Economy

What This Cute Elephant Says About the 2016 Election

Below is a chart that bears an uncanny resemblance to your average elephant. Behind the cute image, however, is a story of globalization that might explain a central feature of the 2016 election.

The so-called "elephant graph" shows the global income growth for every percentile from 1988 to 2008. With the exception of people in the 75-90th percentile — "basically poor people in rich countries," NewsCo Shift's Kaila Colbin writes — incomes rose steadily for people around the world. If you're wondering why working class people in the United States might be skeptical about the benefits of the global economy, that dip in the elephant's trunk where incomes aren't growing helps to explain it.

As N. Gregory Mankiw wrote in The New York Times in July, economists are far more likely than the average American worker to see global trade deals in a positive light. For example, a 2014 IGM Economic Experts Panel poll found that 0 percent of respondents disagreed that trade deals helped most Americans. Conversely, a recent NYT-CBS News poll found that "only 35 percent of registered voters thought the United States gained from globalization, while 55 percent thought it lost."

The disconnect could be explained by looking at three main points on the elephant graph.
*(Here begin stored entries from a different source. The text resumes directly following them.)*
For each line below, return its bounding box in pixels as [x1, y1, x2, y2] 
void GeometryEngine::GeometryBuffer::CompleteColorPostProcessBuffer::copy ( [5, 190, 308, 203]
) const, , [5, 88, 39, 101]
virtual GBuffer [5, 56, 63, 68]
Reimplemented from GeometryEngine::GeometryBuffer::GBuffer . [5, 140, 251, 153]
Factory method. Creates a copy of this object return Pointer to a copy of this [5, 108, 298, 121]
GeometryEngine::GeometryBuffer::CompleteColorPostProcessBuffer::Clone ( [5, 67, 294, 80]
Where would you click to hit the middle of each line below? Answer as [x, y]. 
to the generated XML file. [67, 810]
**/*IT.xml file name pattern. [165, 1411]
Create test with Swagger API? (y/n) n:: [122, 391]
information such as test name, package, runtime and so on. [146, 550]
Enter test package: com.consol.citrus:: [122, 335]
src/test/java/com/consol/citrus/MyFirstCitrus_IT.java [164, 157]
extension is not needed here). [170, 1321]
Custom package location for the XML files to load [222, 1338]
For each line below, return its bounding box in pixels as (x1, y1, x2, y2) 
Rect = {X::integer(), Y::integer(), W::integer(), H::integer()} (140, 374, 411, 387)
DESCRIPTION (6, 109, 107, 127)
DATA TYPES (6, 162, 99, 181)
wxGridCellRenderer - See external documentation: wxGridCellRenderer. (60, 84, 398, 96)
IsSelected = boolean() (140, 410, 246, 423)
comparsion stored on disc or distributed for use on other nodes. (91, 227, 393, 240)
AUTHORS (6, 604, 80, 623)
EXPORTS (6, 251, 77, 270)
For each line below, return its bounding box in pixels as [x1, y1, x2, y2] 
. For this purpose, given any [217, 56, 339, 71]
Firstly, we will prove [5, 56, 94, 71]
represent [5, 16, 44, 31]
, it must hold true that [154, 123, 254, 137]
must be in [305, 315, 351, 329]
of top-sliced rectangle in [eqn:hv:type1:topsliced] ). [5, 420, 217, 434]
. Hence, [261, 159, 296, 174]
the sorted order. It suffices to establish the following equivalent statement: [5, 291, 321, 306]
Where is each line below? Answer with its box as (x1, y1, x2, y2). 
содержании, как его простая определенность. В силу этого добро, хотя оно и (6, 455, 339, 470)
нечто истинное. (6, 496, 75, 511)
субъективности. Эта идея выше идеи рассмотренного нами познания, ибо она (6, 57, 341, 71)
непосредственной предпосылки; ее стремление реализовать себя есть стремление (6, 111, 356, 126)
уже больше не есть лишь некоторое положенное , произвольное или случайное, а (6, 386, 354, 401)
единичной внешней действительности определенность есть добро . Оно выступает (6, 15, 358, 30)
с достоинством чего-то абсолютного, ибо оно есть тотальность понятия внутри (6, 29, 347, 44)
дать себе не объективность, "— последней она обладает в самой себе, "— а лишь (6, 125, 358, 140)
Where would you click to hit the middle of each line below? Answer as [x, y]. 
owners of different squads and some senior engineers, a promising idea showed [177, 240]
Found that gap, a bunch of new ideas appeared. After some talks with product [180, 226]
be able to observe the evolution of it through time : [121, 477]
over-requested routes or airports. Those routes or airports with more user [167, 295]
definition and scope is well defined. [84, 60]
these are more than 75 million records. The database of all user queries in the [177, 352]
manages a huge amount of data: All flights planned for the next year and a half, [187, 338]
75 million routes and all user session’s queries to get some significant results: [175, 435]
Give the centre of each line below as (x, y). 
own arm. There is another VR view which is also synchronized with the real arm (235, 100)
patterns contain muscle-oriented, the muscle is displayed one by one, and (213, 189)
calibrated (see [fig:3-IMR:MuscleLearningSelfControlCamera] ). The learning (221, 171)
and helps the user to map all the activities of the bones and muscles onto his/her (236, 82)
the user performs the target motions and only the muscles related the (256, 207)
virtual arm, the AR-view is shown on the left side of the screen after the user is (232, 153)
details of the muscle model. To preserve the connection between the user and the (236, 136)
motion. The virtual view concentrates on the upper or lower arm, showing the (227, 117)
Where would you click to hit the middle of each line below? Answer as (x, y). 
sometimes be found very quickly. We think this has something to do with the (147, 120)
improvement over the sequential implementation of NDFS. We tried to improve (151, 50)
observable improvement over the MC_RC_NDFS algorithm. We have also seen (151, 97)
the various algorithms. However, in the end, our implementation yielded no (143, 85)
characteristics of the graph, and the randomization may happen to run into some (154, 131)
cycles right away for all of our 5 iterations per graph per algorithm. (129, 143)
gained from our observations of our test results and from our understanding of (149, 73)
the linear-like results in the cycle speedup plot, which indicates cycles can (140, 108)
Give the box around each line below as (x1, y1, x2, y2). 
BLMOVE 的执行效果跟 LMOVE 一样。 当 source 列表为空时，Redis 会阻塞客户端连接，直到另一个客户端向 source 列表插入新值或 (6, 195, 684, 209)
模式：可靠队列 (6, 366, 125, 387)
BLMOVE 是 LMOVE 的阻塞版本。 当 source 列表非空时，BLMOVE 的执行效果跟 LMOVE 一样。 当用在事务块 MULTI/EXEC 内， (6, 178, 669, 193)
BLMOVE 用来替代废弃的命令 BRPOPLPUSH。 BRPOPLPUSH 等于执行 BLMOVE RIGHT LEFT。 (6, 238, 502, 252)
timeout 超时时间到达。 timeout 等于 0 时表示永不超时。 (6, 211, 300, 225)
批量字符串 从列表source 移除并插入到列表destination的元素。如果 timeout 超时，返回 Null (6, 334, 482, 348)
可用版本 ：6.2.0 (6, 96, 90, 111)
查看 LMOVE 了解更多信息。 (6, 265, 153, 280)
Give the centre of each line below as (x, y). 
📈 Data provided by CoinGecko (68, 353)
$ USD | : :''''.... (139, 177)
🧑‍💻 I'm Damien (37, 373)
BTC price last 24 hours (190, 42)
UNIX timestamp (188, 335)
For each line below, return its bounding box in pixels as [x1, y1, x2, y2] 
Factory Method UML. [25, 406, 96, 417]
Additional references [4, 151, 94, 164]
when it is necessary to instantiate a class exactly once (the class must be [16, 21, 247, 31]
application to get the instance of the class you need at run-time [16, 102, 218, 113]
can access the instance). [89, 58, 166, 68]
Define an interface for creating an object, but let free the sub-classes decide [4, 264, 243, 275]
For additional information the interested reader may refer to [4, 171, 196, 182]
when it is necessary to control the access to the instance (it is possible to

  1. The top of the trunk: People in the "global 1 percent" saw their incomes rise 60 percent over the 20-year span, which has fueled frustrations over widening income inequality on the left and on the right.
  2. The top of the head: Here we have people in the 50-60th percentile — mostly people in China and India whose incomes increased as a result of industrialization and global trade deals. This group isn't getting rich or making nearly as much as low-wage workers in America, for example, but they're doing well compared to earlier generations of their family.
  3. The base of the trunk: As noted above, those in the 75-90th percentile actually saw their incomes stagnate (or even decrease) over time. In that context, it makes sense that they'd express skepticism about the impact of globalization in America. After all, they're basically the only group that hasn't seen any demonstrable perks from global trade deals — and that's why the issue has been invoked by low-income Americans, including those who support Donald Trump and Bernie Sanders.

One of the reasons that economists say globalization helps America is because it has boosted high-level metrics like GDP and productivity. But while economic conditions have steadily improved from a high-level standpoint, the same can't be said for the average worker who has watched their income stagnate (or decline) since the 1980s, as Andrew McAfee of MIT's Initiative on Digital Economy explained in a 2012 blog post:

In the early 1980s the picture started to change for the average American worker. There were still a lot of jobs available, but they started to pay less well. Median household income became decoupled from the other three stats and grew more slowly than they did. By the time of the 2001 recession, median income was lagging behind pretty badly.

Here's how Colbin sums up the impact of that de-coupling:

"This is the hollowing out of the American middle class," Colbin writes. "This is the shift from labor to capital. And this, I believe, is the source of a significant amount of global discontent: where phenomena like Brexit and Sanders and Trump find fertile ground."